## YOUR TASK:
Exactly the lines below from the one with "necessária, identifica como" up to and including the one with "promulgação. Após a" make up the answer, with nothing else added.

## RECORDS SHOWN:
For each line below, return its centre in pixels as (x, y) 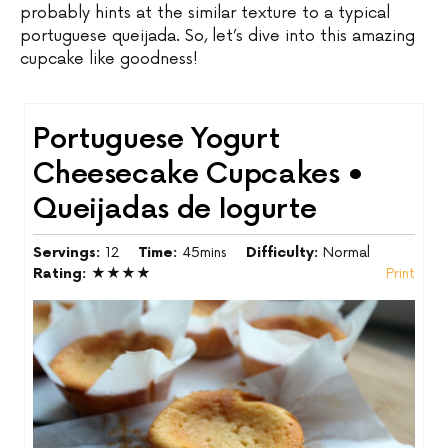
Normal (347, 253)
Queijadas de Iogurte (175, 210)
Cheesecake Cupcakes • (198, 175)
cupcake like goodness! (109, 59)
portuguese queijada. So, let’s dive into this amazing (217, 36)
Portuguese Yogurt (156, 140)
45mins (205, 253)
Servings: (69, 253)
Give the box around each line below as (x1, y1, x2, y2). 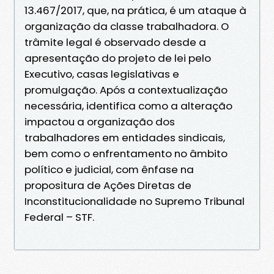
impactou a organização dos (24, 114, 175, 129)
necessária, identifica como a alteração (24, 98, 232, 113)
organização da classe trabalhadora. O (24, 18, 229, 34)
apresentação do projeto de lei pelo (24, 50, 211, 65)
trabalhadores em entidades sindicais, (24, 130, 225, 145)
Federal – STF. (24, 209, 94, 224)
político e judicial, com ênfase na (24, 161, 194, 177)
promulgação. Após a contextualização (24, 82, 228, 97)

* * *

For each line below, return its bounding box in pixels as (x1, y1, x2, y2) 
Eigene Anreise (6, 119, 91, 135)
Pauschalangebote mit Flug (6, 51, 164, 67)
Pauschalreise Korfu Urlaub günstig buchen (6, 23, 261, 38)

## TASK RESPONSE:
necessária, identifica como a alteração (24, 98, 232, 113)
organização da classe trabalhadora. O (24, 18, 229, 34)
apresentação do projeto de lei pelo (24, 50, 211, 65)
trabalhadores em entidades sindicais, (24, 130, 225, 145)
Federal – STF. (24, 209, 94, 224)
político e judicial, com ênfase na (24, 161, 194, 177)
promulgação. Após a contextualização (24, 82, 228, 97)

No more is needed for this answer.